Markets are moved by their largest participants - I believe this is the single most important principle in short-term trading. Accordingly, I track the presence of large traders by determining how much volume is in the market and how that compares to average. Because volume correlates very highly with volatility, the market's relative volume helps you determine the amount of movement likely at any given time frame--and it helps you handicap the odds of trending vs. remaining slow and range bound.
Short Term stock picking is no rocket science, but rather a visual interpretation of technical charts. A basic moving average on a time frame chart will show the direction of the securities movement.

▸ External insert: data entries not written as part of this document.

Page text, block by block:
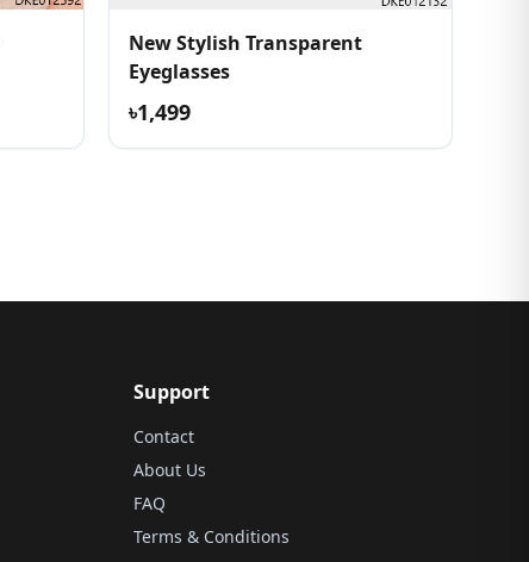
New Stylish Transparent
Eyeglasses
৳1,499
Support
Contact
About Us
FAQ
Terms & Conditions
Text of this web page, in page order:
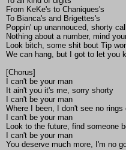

Moving averages is a mathematical results calculated by averaging a number of past data points. Moving averages (MA) in it's basic form is calculated by taking the arithmetic mean of a given set of values on a rolling window of timeframe. Once the value of MA has been calculated, they are plotted onto a chart and then connected to create a moving average line. Typical moving averages used for short term trading are 50 MA and 100 MA.
Types of Moving Averages
1) Simple Moving Average (SMA)
SMA is calculated by taking the arithmetic mean of a given set of values on a rolling window of timeframe. The usefulness of the SMA is limited because each point in the data series is weighted the same, regardless of where it occurs in the sequence. Critics argue that the most recent data is more significant than the older data and should have a greater influence on the final result.

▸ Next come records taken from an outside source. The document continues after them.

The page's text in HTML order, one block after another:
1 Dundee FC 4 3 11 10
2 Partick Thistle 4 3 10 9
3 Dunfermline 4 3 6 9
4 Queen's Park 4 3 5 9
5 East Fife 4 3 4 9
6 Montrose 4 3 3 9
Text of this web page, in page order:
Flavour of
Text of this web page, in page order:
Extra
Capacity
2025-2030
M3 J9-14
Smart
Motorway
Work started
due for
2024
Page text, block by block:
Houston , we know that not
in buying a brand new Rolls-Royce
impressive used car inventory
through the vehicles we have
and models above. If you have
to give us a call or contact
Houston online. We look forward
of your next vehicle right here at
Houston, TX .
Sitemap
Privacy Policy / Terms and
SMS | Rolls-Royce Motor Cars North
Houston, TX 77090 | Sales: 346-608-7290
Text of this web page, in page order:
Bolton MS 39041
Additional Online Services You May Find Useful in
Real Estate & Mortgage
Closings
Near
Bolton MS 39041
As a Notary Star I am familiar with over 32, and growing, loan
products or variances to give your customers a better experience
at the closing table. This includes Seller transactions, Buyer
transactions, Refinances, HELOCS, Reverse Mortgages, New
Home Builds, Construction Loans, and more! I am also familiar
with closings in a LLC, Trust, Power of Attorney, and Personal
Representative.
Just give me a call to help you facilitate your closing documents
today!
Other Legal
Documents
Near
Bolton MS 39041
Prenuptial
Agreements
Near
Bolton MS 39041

2) Exponential Moving Average (EMA)
EMA overcomes the limits of SMA, where more weight is given to the recent prices in an attempt to make it more responsive to new information. When calculating the first point of the EMA, we may notice that there is no value available to use as the previous EMA. This small problem can be solved by starting the calculation with a simple moving average and continuing on with calculating the EMA.

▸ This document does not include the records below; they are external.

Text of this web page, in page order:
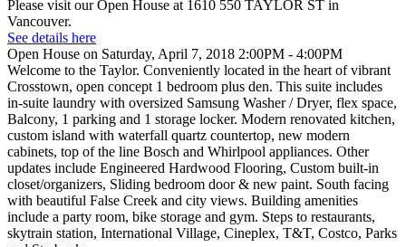
Please visit our Open House at 1610 550 TAYLOR ST in
Vancouver.
See details here
Open House on Saturday, April 7, 2018 2:00PM - 4:00PM
Welcome to the Taylor. Conveniently located in the heart of vibrant
Crosstown, open concept 1 bedroom plus den. This suite includes
in-suite laundry with oversized Samsung Washer / Dryer, flex space,
Balcony, 1 parking and 1 storage locker. Modern renovated kitchen,
custom island with waterfall quartz countertop, new modern
cabinets, top of the line Bosch and Whirlpool appliances. Other
updates include Engineered Hardwood Flooring, Custom built-in
closet/organizers, Sliding bedroom door & new paint. South facing
with beautiful False Creek and city views. Building amenities
include a party room, bike storage and gym. Steps to restaurants,
skytrain station, International Village, Cineplex, T&T, Costco, Parks
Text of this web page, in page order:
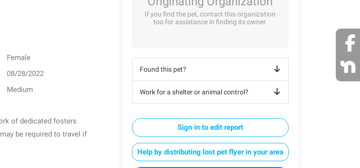
Female
08/28/2022
Medium
of dedicated fosters
be required to travel if
If you find the pet, contact this organization
too for assistance in finding its owner.
Found this pet?
Work for a shelter or animal control?
Sign in to edit report
Help by distributing lost pet flyer in your area

The primary functions of a moving average is to identify trends and reversals, measure the strength of an asset's momentum and determine potential areas where an asset will find support or resistance. Moving averages are lagging indicator, which means they do not predict new trend, but confirm trends once they have been established.
A stock is deemed to be in an uptrend when the price is above a moving average and the average is sloping upward. Conversely, a trader will use a price below a downward sloping average to confirm a downtrend. Many traders will only consider holding a long position in an asset when the price is trading above a moving average.
In general, short-term momentum can be gauged by looking at moving averages that focus on time periods of 50 days or less. Looking at moving averages that are created with a period of 50 to 100 days is generally regarded as a good measure of medium-term momentum. Finally, any moving average that uses 100 days or more in the calculation can be used as a measure of long-term momentum.
Support, resistence and stoploss can be infered by referring the closet MA below or above the market price. The other factor that is used in short term momentum is the trading volume. The moving averages along with the trading volume can provide a better insight to short term movement.
Markets are moved by their largest participants - I believe this is the single most important principle in short-term trading. Accordingly, I track the presence of large traders by determining how much volume is in the market and how that compares to average. Because volume correlates very highly with volatility, the market's relative volume helps you determine the amount of movement likely at any given time frame--and it helps you handicap the odds of trending vs. remaining slow and range bound.